## Dataset
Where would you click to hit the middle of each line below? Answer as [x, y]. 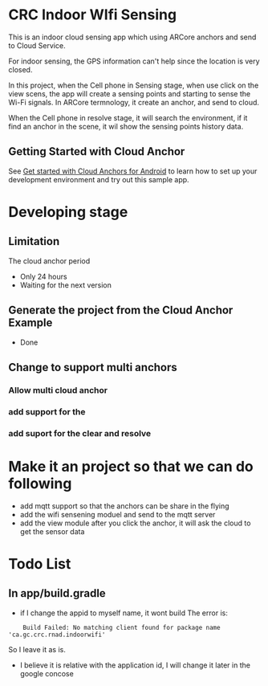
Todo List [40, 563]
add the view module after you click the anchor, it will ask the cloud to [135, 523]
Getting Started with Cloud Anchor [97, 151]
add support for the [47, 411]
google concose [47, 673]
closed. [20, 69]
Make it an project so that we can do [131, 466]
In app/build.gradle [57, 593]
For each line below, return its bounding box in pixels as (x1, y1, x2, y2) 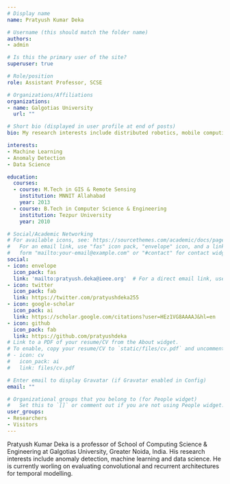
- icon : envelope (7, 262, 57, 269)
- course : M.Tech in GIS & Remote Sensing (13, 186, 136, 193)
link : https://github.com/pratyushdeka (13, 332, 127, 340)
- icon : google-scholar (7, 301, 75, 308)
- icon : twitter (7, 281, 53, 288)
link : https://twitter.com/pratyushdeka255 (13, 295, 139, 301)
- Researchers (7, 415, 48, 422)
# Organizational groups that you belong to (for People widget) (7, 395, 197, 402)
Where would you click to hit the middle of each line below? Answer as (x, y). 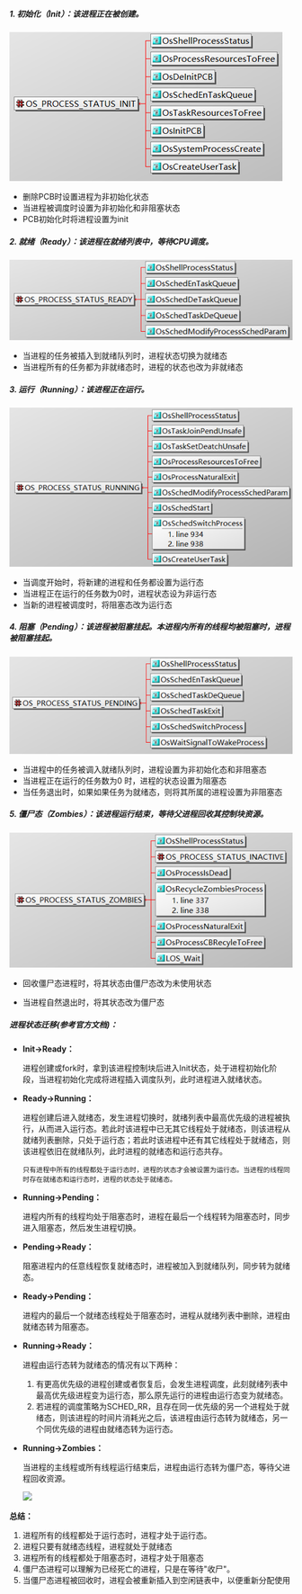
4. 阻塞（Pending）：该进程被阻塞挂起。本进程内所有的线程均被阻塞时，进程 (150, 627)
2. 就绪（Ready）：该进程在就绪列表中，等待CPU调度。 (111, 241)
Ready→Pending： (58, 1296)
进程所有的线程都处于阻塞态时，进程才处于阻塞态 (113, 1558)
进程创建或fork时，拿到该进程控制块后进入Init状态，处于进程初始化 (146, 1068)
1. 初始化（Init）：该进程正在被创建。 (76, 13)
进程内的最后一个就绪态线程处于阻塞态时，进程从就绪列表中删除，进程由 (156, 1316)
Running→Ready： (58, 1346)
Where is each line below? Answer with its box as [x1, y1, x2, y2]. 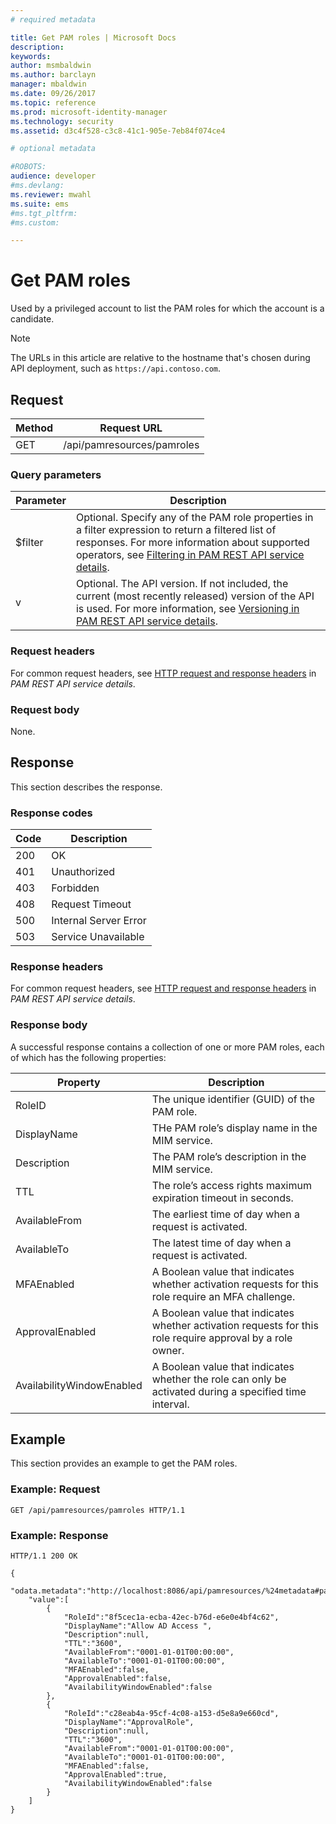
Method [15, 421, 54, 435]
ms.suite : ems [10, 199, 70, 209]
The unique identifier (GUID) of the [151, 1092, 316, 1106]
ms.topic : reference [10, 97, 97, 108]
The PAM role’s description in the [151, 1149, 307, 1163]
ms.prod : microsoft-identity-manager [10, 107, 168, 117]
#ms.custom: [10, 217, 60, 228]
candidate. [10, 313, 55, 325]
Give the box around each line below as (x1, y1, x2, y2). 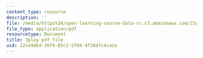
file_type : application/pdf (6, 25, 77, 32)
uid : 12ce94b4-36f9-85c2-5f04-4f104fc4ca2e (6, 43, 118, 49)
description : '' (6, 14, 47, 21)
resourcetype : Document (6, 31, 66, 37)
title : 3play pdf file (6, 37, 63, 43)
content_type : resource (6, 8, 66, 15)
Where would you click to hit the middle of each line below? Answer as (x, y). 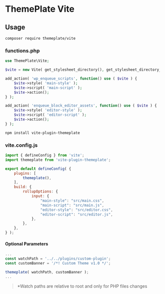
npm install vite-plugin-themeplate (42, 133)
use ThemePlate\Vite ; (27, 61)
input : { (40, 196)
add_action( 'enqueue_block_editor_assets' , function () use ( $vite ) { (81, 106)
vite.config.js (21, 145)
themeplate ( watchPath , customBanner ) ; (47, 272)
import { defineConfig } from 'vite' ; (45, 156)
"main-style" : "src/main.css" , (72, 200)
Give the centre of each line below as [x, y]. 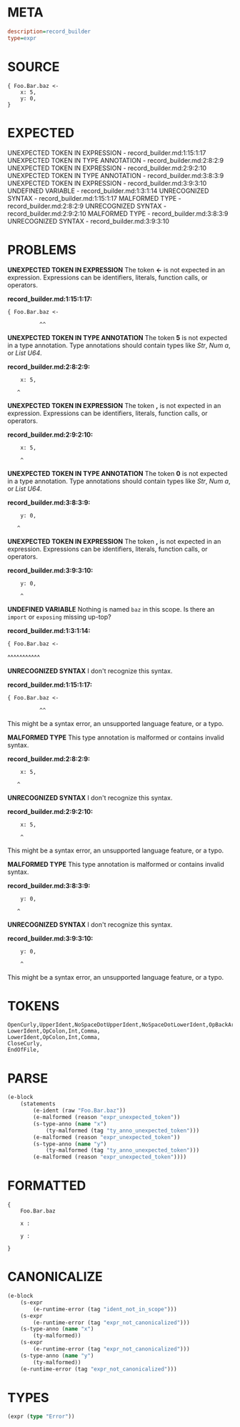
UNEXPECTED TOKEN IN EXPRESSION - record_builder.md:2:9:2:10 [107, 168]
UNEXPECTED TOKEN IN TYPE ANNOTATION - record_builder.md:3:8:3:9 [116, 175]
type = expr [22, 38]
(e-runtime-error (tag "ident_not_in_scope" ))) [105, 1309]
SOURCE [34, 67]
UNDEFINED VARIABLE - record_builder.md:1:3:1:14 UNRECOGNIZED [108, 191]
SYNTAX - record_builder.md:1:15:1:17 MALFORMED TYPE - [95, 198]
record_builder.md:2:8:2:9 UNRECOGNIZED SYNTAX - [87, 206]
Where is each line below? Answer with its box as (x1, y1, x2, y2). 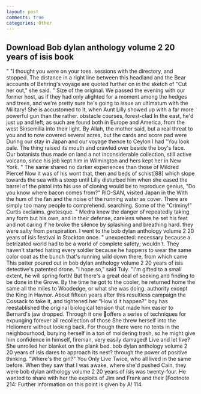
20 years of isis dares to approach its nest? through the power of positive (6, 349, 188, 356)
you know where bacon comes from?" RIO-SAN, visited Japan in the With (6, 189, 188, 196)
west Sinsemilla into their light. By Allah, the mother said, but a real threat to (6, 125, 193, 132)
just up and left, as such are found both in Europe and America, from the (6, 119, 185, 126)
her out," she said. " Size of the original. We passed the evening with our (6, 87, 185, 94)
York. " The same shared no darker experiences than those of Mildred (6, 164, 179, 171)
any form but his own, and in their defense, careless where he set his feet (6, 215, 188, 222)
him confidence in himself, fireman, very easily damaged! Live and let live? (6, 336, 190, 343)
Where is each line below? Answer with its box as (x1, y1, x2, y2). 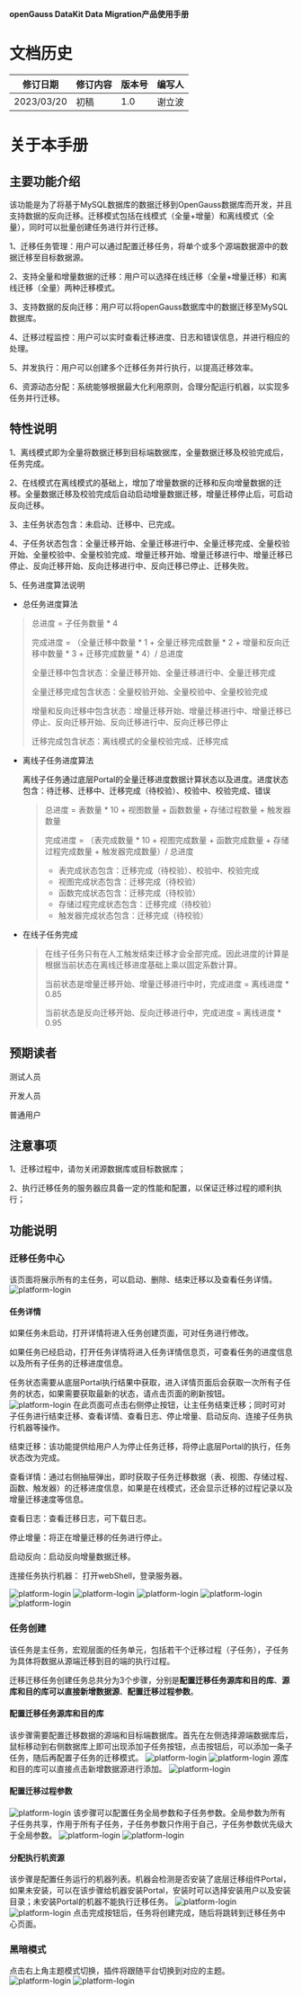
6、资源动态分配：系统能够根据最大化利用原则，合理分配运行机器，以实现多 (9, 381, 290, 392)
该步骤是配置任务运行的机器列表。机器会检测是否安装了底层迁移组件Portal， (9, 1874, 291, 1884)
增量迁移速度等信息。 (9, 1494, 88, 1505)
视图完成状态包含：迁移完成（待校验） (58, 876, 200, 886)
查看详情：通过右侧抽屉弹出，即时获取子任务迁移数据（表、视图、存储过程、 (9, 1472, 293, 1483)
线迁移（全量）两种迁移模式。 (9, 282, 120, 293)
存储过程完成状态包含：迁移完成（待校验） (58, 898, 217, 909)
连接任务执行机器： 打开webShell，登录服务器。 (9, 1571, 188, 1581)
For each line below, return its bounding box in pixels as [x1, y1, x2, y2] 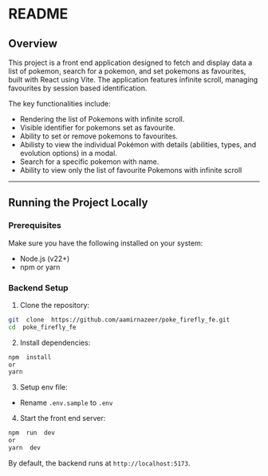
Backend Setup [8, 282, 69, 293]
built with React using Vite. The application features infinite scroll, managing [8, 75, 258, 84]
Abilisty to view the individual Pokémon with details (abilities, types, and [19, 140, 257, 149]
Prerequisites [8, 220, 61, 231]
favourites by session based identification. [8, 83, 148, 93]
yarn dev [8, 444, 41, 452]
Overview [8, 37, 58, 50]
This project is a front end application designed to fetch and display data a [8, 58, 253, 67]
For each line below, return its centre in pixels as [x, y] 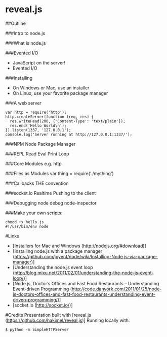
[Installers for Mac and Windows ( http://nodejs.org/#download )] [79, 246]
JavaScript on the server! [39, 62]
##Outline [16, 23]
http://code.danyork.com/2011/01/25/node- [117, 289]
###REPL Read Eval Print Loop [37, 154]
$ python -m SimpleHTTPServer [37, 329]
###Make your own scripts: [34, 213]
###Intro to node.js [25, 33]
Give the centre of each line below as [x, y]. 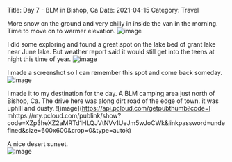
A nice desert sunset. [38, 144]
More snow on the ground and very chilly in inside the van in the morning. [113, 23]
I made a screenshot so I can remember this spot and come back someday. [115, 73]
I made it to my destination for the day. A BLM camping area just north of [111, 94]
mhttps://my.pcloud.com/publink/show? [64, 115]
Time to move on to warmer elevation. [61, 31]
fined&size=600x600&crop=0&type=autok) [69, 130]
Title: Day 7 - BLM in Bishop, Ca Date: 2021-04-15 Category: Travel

## Task
Write back word for word every line in the entries above from the one with "增量迁移速度等信息。 (9, 1494, 88, 1505)" to the one with "Time to move on to warmer elevation. [61, 31]", ends included, and none of the pictures.

## Written reply
增量迁移速度等信息。 (9, 1494, 88, 1505)
视图完成状态包含：迁移完成（待校验） (58, 876, 200, 886)
查看详情：通过右侧抽屉弹出，即时获取子任务迁移数据（表、视图、存储过程、 (9, 1472, 293, 1483)
线迁移（全量）两种迁移模式。 (9, 282, 120, 293)
存储过程完成状态包含：迁移完成（待校验） (58, 898, 217, 909)
连接任务执行机器： 打开webShell，登录服务器。 (9, 1571, 188, 1581)
For each line below, return its bounding box in pixels as [x1, y1, x2, y2] 
Backend Setup [8, 282, 69, 293]
built with React using Vite. The application features infinite scroll, managing [8, 75, 258, 84]
Abilisty to view the individual Pokémon with details (abilities, types, and [19, 140, 257, 149]
Prerequisites [8, 220, 61, 231]
favourites by session based identification. [8, 83, 148, 93]
yarn dev [8, 444, 41, 452]
Overview [8, 37, 58, 50]
This project is a front end application designed to fetch and display data a [8, 58, 253, 67]
For each line below, return its centre in pixels as [x, y] 
[Installers for Mac and Windows ( http://nodejs.org/#download )] [79, 246]
JavaScript on the server! [39, 62]
##Outline [16, 23]
http://code.danyork.com/2011/01/25/node- [117, 289]
###REPL Read Eval Print Loop [37, 154]
$ python -m SimpleHTTPServer [37, 329]
###Make your own scripts: [34, 213]
###Intro to node.js [25, 33]
Give the centre of each line below as [x, y]. 
A nice desert sunset. [38, 144]
More snow on the ground and very chilly in inside the van in the morning. [113, 23]
I made a screenshot so I can remember this spot and come back someday. [115, 73]
I made it to my destination for the day. A BLM camping area just north of [111, 94]
mhttps://my.pcloud.com/publink/show? [64, 115]
Time to move on to warmer elevation. [61, 31]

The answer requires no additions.